§ **Exercise directions**:
Return every line of the records, exact and in full, until you have returned the line with "the Indian Premier", and include none of the pictures.

§ **Source material**:
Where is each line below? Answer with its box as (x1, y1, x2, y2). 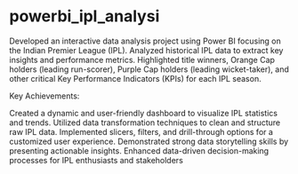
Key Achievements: (9, 91, 80, 101)
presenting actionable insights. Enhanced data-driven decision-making (9, 145, 270, 156)
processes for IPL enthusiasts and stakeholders (9, 154, 184, 165)
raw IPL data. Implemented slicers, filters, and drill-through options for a (9, 126, 274, 137)
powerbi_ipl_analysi (9, 6, 160, 27)
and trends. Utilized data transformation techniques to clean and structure (9, 117, 281, 128)
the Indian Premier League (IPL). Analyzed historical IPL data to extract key (9, 44, 284, 55)
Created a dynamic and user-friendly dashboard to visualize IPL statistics (9, 107, 278, 118)

§ **Exercise solution**:
Where is each line below? Answer with its box as (x1, y1, x2, y2). 
Key Achievements: (9, 91, 80, 101)
presenting actionable insights. Enhanced data-driven decision-making (9, 145, 270, 156)
processes for IPL enthusiasts and stakeholders (9, 154, 184, 165)
raw IPL data. Implemented slicers, filters, and drill-through options for a (9, 126, 274, 137)
powerbi_ipl_analysi (9, 6, 160, 27)
and trends. Utilized data transformation techniques to clean and structure (9, 117, 281, 128)
the Indian Premier League (IPL). Analyzed historical IPL data to extract key (9, 44, 284, 55)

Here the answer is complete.